Exercise instructions
Which lines below include "фонда"? Copy them all.

Material shown
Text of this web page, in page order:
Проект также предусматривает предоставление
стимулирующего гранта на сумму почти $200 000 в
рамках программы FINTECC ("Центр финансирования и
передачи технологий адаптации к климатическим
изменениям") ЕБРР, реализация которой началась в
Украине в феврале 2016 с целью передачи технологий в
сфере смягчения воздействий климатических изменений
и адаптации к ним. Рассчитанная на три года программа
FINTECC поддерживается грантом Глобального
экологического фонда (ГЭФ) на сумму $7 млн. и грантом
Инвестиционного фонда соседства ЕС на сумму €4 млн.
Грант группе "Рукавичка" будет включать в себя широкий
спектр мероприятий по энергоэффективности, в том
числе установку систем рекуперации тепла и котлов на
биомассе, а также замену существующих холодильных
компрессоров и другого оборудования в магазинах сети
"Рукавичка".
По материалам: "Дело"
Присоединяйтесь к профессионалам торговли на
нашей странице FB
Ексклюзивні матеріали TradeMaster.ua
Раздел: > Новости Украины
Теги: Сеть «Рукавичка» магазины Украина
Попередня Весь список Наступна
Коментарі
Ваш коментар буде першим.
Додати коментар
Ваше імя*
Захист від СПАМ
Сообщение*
---
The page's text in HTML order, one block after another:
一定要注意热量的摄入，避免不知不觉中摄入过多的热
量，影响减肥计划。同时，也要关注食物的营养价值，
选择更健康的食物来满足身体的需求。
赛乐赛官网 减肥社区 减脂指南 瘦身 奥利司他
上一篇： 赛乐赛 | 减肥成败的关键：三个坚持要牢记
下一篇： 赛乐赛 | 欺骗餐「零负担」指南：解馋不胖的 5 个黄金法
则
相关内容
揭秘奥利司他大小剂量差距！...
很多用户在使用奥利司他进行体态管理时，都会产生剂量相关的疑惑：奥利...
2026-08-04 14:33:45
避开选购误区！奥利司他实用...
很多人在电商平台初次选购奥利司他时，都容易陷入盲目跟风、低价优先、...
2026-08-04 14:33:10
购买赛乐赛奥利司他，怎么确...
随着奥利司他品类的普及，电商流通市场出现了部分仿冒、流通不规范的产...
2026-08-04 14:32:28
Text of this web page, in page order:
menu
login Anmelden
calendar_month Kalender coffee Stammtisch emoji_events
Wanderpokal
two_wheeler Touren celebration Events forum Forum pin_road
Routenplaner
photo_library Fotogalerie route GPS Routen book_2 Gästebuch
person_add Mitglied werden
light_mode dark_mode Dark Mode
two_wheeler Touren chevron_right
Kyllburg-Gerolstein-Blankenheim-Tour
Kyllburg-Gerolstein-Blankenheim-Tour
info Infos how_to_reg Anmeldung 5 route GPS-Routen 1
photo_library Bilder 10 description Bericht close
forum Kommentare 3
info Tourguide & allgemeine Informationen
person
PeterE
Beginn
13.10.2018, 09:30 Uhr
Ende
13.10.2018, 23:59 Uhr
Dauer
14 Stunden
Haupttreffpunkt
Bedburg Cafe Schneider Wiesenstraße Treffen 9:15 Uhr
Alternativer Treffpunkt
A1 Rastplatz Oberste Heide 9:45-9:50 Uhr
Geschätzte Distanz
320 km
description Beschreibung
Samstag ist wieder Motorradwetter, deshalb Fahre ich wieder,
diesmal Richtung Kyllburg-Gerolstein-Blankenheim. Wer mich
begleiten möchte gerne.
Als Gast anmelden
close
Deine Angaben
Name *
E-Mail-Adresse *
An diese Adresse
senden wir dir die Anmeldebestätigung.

Answer to this problem
экологического фонда (ГЭФ) на сумму $7 млн. и грантом
Инвестиционного фонда соседства ЕС на сумму €4 млн.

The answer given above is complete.